Now we join the holdings data to the CIK data and the CUSIP data in order to get investor and security names.

In [None]:
df = pd.merge(df, ciknames_prepared, 'left')

In [None]:
cusipnames = pd.read_csv(cusips_path, sep='\t')
df = pd.merge(df, cusipnames, 'left')
df.cusipname.fillna(df.cusip, inplace=True)
df

Next we compute the aggregate trades.
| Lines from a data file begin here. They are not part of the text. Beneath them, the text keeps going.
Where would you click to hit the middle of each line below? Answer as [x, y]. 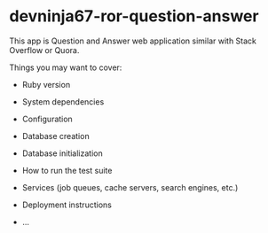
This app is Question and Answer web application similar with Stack [133, 41]
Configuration [47, 119]
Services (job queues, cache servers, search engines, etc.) [130, 187]
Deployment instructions [67, 205]
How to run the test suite [67, 170]
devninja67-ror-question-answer [134, 16]
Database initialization [63, 153]
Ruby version [46, 84]
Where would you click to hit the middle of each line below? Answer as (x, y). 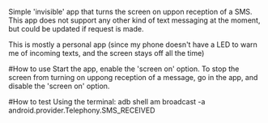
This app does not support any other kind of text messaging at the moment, (134, 20)
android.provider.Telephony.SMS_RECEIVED (82, 110)
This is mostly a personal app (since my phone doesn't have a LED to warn (133, 45)
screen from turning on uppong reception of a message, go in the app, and (133, 77)
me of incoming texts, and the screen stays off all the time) (106, 53)
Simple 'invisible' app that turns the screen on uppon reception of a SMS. (130, 12)
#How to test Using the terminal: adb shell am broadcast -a (107, 102)
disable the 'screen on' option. (59, 86)
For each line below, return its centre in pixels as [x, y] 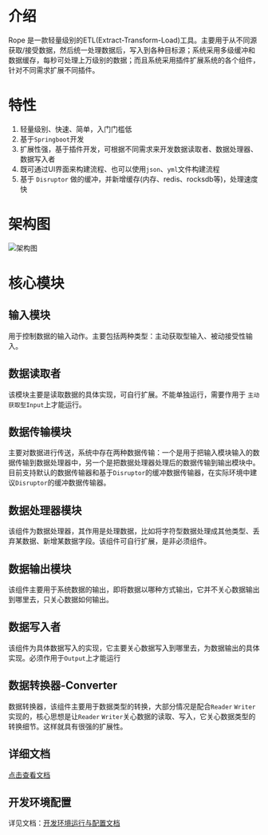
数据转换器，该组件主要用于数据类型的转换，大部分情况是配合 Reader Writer [132, 706]
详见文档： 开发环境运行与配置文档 [64, 823]
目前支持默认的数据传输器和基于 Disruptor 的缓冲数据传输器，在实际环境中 [129, 473]
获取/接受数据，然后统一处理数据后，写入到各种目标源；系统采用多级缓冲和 [132, 50]
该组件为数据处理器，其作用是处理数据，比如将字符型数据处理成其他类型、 [130, 531]
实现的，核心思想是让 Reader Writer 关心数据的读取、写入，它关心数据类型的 [132, 716]
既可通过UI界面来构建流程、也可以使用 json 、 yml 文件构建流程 [120, 169]
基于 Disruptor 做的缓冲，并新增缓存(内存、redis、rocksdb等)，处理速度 [139, 179]
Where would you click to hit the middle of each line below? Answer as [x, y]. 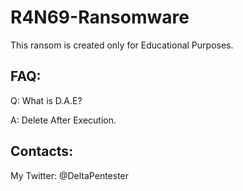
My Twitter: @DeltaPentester [70, 175]
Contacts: [42, 151]
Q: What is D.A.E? [46, 100]
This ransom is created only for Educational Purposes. [122, 45]
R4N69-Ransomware [100, 17]
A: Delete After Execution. [63, 120]
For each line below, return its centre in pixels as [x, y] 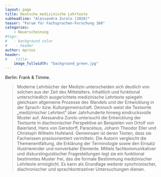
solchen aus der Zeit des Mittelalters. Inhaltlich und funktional [78, 92]
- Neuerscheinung [31, 32]
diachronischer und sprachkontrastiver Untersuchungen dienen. [81, 169]
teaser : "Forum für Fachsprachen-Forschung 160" [55, 23]
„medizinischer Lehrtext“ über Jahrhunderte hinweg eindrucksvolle [84, 113]
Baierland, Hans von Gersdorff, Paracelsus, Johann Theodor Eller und [86, 128]
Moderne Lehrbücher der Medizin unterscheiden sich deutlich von [83, 87]
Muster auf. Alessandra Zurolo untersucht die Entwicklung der [79, 118]
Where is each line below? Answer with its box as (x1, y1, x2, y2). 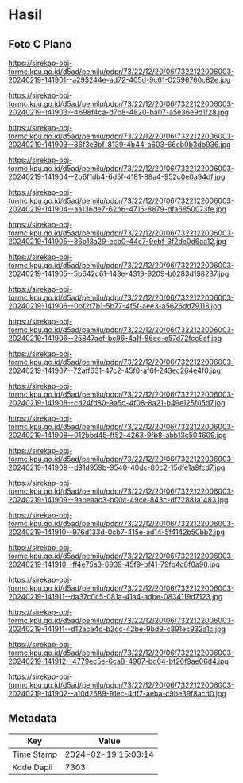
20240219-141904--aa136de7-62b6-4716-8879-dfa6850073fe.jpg (8, 204, 227, 214)
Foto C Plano (8, 37, 72, 51)
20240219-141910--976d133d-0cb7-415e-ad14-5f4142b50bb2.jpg (8, 527, 225, 537)
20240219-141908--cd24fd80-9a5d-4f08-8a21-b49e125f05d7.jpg (8, 398, 226, 407)
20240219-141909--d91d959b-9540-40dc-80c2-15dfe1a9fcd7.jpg (8, 463, 226, 472)
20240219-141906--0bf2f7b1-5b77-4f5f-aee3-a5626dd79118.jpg (8, 301, 222, 311)
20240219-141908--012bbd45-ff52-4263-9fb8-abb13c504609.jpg (8, 431, 228, 440)
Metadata (8, 711, 57, 725)
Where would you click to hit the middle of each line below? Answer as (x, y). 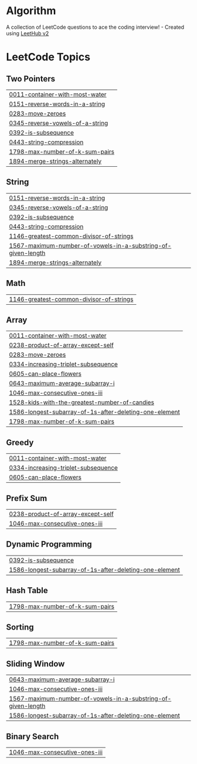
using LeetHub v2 (28, 33)
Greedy (20, 442)
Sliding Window (35, 664)
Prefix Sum (27, 498)
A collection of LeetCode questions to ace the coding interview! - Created (95, 27)
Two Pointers (31, 78)
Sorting (20, 627)
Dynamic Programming (49, 544)
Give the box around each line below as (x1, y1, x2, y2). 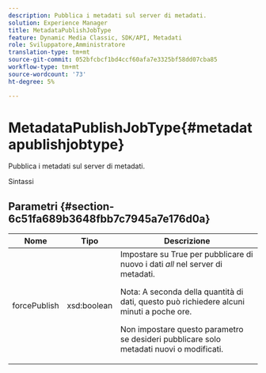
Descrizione (163, 235, 211, 247)
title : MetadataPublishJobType (8, 26, 112, 34)
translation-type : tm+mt (8, 48, 90, 56)
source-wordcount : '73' (8, 70, 87, 78)
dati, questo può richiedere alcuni (120, 296, 245, 307)
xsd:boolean (66, 300, 113, 311)
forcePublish (12, 300, 59, 311)
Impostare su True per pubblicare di (120, 249, 253, 260)

We consider that an aggregate trade is a new holding, a holding that is present in the current quarter and not in the previous quarter.

In [None]:
# Computing the set of securities for each investor and date
df_groups = df.groupby(['cikname', 'rdate'])['cusipname'].apply(set)

In [None]:
# Computing the new securities for each investor and date
diff_data = []
for cikname in tqdm(df.cikname.unique()):
    g = df_groups[cikname]
    for i, s in enumerate(g):
        if i == 0:
            continue
        assert g.index[i] > g.index[i-1], 'dates should be ascending' 
        s0 = g.iloc[i-1]
        diff = s - s0
        for cusip in diff:
            diff_data.append([cikname, cusip, g.index[i]])

In [None]:
# Putting the data in a dataframe
df_diff = pd.DataFrame(diff_data, columns=['cikname', 'cusipname', 'rdate'])
df_diff = df_diff.sort_values(['rdate', 'cikname', 'cusipname']).reset_index(drop=True)
df_diff

Now we create the final columns and save the file as 'trades.csv'

In [None]:
df_diff[USER] = df_diff.cikname
df_diff[ITEM] = df_diff.cusipname
df_diff['date'] = pd.to_datetime(df_diff.rdate, format='%Y%m%d')
df_diff['trade'] = 1 # Just to facilitate analytics
print(f'Saving to {output_path}...')
df_diff[['date', 'trade', USER, ITEM]].to_csv(output_path, index=False, sep='\t')
!head {output_path}